The Sydney-based joint venture, HAPSMobile Australia Pty Ltd, was established in April to study the business potential of HAPS in the Australian market. After a number of successful past test flights, HAPSMobile is now exploring business opportunities in a number of markets with an aim to future commercial services.

Lendlease Asia has been providing telecommunications and data infrastructure services to SoftBank, HAPSMobile’s parent company, in Japan for more than 20 years. SoftBank said the JV will see Lendlease acting as facilitator, adding value through its understanding of the Australian market.

Junichi Miyakawa, President & CEO at both SoftBank Corp. and HAPSMobile, said: “We’re excited to be collaborating with Lendlease, a company with a strong track record and extensive expertise in Australia. With its large landmass, much of Australia is still without mobile network coverage. That’s why we believe HAPS-based solutions could be optimal for industrial IoT, emergency communications and other applications in addition to providing broadband for rural communities. We look forward to studying the business potential of HAPS in the Australian market with Lendlease.”

HAPS – whether they be airships, balloons, or fixed-wing drones – offer a way to provide connectivity to rural and unconnected areas without the upfront costs of cell towers or satellites or the need for specialist receivers. Google/Alphabet's now-defunct high altitude balloon unit Project Loon was probably the most famous example, but a number of companies are looking to develop a successful platform in the space.

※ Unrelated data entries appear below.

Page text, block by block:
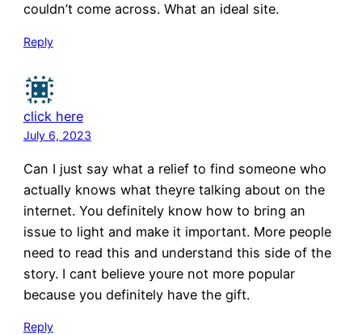
couldn’t come across. What an ideal site.
Reply
click here
July 6, 2023
Can I just say what a relief to find someone who
actually knows what theyre talking about on the
internet. You definitely know how to bring an
issue to light and make it important. More people
need to read this and understand this side of the
story. I cant believe youre not more popular
because you definitely have the gift.
Reply
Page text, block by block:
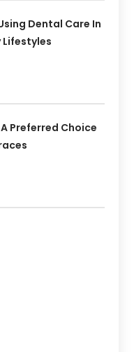
Dental Care In
Lifestyles
Preferred Choice
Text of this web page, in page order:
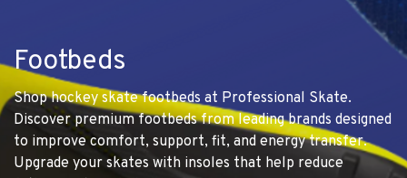
Footbeds
Shop hockey skate footbeds at Professional Skate.
Discover premium footbeds from leading brands designed
to improve comfort, support, fit, and energy transfer.
Upgrade your skates with insoles that help reduce
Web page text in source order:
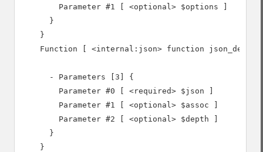
        Parameter #1 [ <optional> $options ]
      }
    }
Function [ <internal:json> function json_decode
      - Parameters [3] {
        Parameter #0 [ <required> $json ]
        Parameter #1 [ <optional> $assoc ]
        Parameter #2 [ <optional> $depth ]
      }
    }
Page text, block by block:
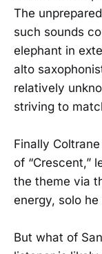
The
such sounds
elephant in
alto
relatively
striving to
Finally
of “Crescent,”
the theme via
energy, solo
But what of
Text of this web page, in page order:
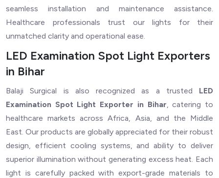
seamless installation and maintenance assistance.
Healthcare professionals trust our lights for their
unmatched clarity and operational ease.
LED Examination Spot Light Exporters
in Bihar
Balaji Surgical is also recognized as a trusted LED
Examination Spot Light Exporter in Bihar, catering to
healthcare markets across Africa, Asia, and the Middle
East. Our products are globally appreciated for their robust
design, efficient cooling systems, and ability to deliver
superior illumination without generating excess heat. Each
light is carefully packed with export-grade materials to
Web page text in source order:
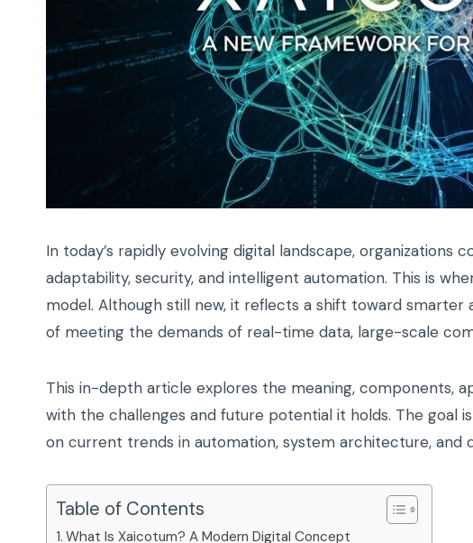
In today’s rapidly evolving digital landscape,
adaptability, security, and intelligent automation. This is
model. Although still new, it reflects a shift toward
of meeting the demands of real-time data, large-scale
This in-depth article explores the meaning, components,
with the challenges and future potential it holds. The goal
on current trends in automation, system architecture, and
Table of Contents
What Is Xaicotum? A Modern Digital Concept
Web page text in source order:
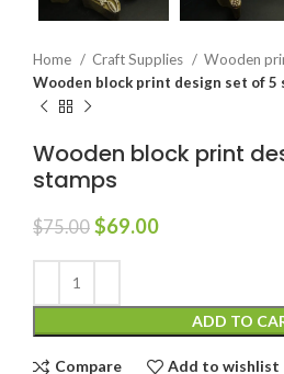
Home Craft Supplies
Wooden
Wooden block print design set of 5
Wooden block print
stamps
$75.00 $69.00
ADD TO
Compare Add to wishlist
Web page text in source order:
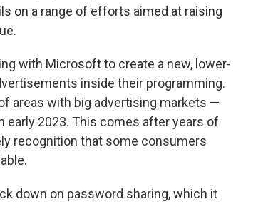
on a range of efforts aimed at raising
with Microsoft to create a new, lower-
inside their programming.
areas with big advertising markets —
early 2023. This comes after years of
recognition that some consumers
down on password sharing, which it
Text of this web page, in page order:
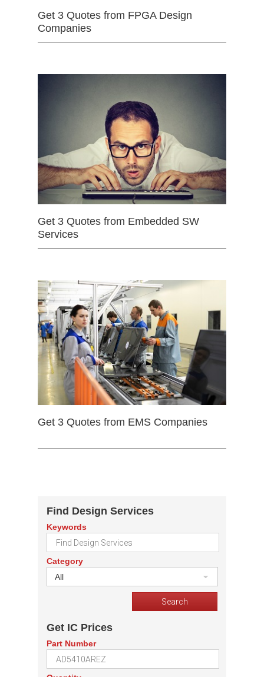
Get 3 Quotes from FPGA Design
Companies
Get 3 Quotes from Embedded SW
Services
Get 3 Quotes from EMS Companies
Find Design Services
Keywords
Category
All
Get IC Prices
Part Number
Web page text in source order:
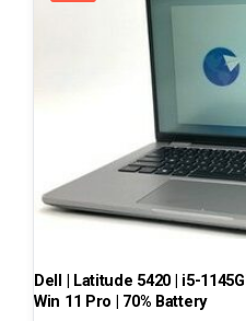
Dell | Latitude 5420 | i5-
Win 11 Pro | 70% Battery
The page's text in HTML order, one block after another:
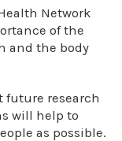
Network
of the
and the body
future research
will help to
as possible.
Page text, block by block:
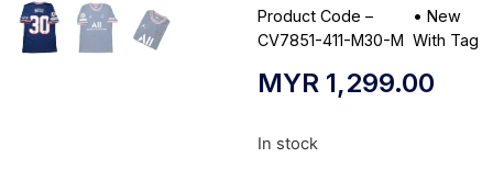
Product Code –
CV7851-411-M30-M
•New
With Tag
MYR 1,299.00
In stock
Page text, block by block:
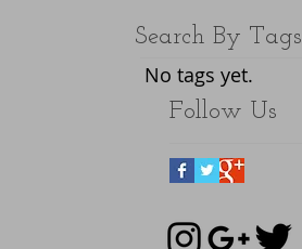
Search By Tags
No tags yet.
Follow Us

SoftBank has made a large number of investments in the space in recent years. The company was an investor in Loon – and acquired some of the unit’s patents in the wake of its closure – but also set up HAPSmobile in 2017 in conjunction with US military drone firm AeroVironment. It has also invested across a number of other sky-based companies; as well as HAPS, it has investments in both Low Earth Orbit LEO and Geosynchronous Earth Orbit (GEO) satellite firms and even aerostats (tethered blimps).

In June 2021, SoftBank launched its own Non-terrestrial Network (NTN) service to provide connectivity solutions from high altitudes and orbit.

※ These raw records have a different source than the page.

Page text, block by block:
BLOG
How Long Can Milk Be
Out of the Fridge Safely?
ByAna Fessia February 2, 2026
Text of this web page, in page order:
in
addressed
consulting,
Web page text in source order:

“We have a long-standing relationship with SoftBank in Japan that goes back to 2002,” added Andrew Gauci, Lendlease Managing Director of Japan and Head of Telecoms & Data Infrastructure Asia. “We believe in applying our industry expertise and working collaboratively with partners to seek new opportunities. We are excited to be partnering with SoftBank’s subsidiary HAPSMobile to explore this opportunity further.”